In terms of treatment, doxycycline, as the drug of choice for rickettsial infections, demonstrated excellent efficacy in this case. This case underscores the critical importance of timely and accurate pathogen diagnosis and targeted therapy, which were key factors contributing to the patient’s recovery. Simultaneously, this case highlights the limitations of early empirical antibiotic therapy. Failure to promptly identify the causative agent may lead to treatment delays, increasing both the patient’s treatment costs and the risk of complications.
Rickettsial infections present diverse clinical manifestations, ranging from mild self-limiting courses to fatal outcomes. Due to nonspecific acute febrile symptoms (e.g., fever, chills, headache) and occasional maculopapular rashes or vector-bite eschars [6, 7], they are highly susceptible to misdiagnosis, missed diagnosis, or delayed diagnosis. As noted, Japanese spotted fever (JSF) has expanded endemically from eastern coastal to western inland regions, with increased rickettsial infection incidence in northern areas. Poor sanitation and high arthropod density remain high-risk settings.
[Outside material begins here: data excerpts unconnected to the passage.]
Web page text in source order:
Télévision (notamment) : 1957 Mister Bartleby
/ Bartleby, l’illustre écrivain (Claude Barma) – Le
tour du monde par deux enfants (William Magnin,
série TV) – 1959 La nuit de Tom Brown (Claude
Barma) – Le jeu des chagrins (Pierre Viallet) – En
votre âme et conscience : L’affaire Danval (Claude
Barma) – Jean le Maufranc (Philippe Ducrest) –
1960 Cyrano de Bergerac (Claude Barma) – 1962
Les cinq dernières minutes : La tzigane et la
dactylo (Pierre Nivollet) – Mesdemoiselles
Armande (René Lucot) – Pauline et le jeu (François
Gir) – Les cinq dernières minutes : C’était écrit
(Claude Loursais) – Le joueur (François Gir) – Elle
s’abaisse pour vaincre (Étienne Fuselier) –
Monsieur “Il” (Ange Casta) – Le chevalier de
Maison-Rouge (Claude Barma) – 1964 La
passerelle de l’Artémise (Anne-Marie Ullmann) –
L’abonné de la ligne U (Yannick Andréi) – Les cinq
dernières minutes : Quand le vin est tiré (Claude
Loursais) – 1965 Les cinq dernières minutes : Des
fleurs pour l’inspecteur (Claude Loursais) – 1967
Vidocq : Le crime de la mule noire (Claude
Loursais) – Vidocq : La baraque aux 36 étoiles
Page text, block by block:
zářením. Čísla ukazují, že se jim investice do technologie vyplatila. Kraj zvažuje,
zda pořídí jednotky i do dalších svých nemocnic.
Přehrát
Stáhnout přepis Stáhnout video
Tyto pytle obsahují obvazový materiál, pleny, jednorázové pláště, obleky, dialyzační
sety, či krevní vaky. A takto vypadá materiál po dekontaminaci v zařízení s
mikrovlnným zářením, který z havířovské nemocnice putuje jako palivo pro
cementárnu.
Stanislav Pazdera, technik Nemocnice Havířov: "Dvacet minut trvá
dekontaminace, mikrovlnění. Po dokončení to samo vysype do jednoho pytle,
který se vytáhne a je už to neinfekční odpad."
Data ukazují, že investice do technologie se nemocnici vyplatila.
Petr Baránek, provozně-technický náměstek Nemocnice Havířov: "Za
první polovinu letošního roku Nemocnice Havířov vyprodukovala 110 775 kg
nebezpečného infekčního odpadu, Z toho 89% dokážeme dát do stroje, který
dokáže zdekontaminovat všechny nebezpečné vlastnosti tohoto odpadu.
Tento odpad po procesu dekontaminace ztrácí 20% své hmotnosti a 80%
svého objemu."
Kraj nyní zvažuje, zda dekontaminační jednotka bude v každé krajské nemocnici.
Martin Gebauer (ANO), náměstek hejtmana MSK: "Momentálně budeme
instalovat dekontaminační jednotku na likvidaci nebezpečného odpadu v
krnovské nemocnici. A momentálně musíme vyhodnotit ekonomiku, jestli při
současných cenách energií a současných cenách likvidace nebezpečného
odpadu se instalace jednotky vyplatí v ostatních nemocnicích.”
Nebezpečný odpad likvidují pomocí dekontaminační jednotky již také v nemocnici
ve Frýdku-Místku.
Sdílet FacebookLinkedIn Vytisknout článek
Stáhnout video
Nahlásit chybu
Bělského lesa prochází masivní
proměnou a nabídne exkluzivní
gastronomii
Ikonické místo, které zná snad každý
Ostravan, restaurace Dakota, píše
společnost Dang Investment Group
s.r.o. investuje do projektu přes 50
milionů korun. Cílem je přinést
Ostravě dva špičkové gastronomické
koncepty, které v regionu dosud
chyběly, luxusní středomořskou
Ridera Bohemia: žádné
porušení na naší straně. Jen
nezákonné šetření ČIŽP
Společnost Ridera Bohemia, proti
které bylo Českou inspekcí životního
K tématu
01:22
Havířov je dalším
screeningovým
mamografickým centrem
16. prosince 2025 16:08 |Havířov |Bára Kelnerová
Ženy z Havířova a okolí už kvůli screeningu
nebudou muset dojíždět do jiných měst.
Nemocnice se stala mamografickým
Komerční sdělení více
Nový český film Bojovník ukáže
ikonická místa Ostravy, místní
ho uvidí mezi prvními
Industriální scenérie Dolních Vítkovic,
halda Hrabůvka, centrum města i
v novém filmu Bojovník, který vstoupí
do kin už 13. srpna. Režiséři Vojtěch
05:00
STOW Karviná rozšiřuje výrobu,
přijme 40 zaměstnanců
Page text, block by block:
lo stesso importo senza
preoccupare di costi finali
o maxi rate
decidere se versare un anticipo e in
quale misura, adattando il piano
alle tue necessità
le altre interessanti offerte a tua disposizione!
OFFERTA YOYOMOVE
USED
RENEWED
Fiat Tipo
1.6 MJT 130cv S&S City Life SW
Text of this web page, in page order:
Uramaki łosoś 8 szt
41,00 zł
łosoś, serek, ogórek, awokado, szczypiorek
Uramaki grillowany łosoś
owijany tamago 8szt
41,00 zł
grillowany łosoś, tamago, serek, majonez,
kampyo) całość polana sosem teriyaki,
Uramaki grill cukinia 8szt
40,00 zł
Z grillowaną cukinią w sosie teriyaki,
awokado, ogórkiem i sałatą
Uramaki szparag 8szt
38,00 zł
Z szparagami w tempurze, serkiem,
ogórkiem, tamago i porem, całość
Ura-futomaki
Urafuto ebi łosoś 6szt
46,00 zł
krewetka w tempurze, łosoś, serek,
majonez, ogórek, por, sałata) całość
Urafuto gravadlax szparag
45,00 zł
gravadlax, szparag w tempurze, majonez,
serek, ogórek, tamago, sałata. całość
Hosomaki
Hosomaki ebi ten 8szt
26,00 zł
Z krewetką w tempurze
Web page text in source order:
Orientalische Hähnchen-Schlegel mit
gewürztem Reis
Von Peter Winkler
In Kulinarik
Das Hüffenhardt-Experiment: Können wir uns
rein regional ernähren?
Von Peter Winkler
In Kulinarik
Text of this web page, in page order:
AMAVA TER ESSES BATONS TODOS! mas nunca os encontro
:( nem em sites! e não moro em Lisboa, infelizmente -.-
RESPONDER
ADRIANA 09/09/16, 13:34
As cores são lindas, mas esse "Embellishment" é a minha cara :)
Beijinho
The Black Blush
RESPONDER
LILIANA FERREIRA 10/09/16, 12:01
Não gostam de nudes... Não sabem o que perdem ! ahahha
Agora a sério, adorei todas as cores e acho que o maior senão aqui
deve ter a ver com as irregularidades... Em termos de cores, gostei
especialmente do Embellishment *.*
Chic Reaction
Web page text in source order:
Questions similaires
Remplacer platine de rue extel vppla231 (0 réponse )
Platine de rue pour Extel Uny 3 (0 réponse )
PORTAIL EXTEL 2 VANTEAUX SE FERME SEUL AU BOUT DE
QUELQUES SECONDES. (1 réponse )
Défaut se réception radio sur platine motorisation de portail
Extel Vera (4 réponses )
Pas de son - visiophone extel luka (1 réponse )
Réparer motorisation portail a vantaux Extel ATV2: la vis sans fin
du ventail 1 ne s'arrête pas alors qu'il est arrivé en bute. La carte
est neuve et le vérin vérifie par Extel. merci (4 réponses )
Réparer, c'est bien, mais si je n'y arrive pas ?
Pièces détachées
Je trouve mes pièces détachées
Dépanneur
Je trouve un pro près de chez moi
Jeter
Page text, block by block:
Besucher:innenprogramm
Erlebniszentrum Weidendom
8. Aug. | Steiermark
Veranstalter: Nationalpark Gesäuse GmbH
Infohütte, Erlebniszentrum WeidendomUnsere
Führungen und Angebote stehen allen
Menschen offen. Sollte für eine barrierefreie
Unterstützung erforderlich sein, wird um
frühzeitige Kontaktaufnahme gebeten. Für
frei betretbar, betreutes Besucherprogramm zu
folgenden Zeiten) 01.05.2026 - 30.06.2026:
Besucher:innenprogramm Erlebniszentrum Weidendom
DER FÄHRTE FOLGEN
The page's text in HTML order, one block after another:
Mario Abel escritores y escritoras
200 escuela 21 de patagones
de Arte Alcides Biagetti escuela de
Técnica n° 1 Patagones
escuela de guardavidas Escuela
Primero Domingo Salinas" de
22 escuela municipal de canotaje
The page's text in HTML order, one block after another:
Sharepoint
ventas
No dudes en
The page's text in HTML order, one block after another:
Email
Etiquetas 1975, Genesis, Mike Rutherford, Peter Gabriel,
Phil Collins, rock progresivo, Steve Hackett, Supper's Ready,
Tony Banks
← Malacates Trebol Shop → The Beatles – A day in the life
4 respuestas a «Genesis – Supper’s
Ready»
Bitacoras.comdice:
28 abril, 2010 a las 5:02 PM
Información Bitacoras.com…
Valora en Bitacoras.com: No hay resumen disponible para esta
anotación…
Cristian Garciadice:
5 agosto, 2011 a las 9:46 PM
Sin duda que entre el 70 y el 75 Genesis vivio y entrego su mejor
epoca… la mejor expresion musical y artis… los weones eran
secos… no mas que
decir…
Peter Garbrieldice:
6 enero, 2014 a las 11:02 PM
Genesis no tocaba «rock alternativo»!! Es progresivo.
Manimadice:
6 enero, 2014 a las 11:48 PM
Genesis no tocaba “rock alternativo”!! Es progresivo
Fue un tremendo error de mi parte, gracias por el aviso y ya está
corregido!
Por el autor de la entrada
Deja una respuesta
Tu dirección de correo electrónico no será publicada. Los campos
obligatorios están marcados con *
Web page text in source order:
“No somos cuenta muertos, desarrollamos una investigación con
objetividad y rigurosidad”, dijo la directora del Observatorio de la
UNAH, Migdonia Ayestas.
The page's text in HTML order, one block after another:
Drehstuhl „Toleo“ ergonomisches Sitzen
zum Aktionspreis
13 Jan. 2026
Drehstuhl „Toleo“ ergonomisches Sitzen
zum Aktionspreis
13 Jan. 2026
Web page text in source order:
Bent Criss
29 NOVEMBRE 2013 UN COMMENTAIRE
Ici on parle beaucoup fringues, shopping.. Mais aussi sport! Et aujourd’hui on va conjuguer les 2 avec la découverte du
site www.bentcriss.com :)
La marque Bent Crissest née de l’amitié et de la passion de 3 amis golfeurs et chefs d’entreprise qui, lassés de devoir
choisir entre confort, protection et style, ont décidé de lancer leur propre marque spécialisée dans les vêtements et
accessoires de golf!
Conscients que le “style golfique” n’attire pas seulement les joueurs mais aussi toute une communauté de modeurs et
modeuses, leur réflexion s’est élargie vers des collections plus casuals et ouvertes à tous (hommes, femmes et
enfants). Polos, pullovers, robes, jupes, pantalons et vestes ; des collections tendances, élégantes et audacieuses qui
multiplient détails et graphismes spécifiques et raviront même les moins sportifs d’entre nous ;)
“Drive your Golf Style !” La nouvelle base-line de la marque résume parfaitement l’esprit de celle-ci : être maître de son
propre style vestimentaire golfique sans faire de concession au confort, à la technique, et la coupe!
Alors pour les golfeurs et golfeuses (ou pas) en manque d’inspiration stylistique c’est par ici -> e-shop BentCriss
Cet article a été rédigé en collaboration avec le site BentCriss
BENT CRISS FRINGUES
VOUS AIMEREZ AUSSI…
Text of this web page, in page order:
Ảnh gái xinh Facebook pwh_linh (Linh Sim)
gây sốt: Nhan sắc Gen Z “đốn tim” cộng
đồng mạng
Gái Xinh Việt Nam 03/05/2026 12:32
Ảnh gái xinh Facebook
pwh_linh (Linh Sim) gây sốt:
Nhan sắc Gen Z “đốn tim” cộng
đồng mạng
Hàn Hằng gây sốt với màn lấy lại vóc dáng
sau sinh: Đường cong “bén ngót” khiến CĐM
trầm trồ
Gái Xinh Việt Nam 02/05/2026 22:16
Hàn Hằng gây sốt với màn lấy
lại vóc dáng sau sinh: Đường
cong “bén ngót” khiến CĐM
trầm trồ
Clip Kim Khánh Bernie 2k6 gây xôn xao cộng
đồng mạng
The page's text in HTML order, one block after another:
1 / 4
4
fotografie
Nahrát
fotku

Clinicians in North China must enhance awareness: for atypical fever-rash cases (especially high-risk groups like crowded construction workers with unexplained fever), detailed history-taking, standardized physical examination, and targeted pathogen detection are essential for prompt etiological diagnosis, targeted treatment, and improved prognosis.
In summary, accelerated globalization, increased population mobility, and significant ecological changes may have substantially altered the epidemiological characteristics of rickettsial infections, resulting in considerable potential transmission risks. Against this backdrop, clinicians must continuously enhance their understanding of rickettsial infections while actively promoting the application of specialized pathogen detection technologies. This approach will enable more effective management of such infectious diseases, thereby safeguarding patient health and lives.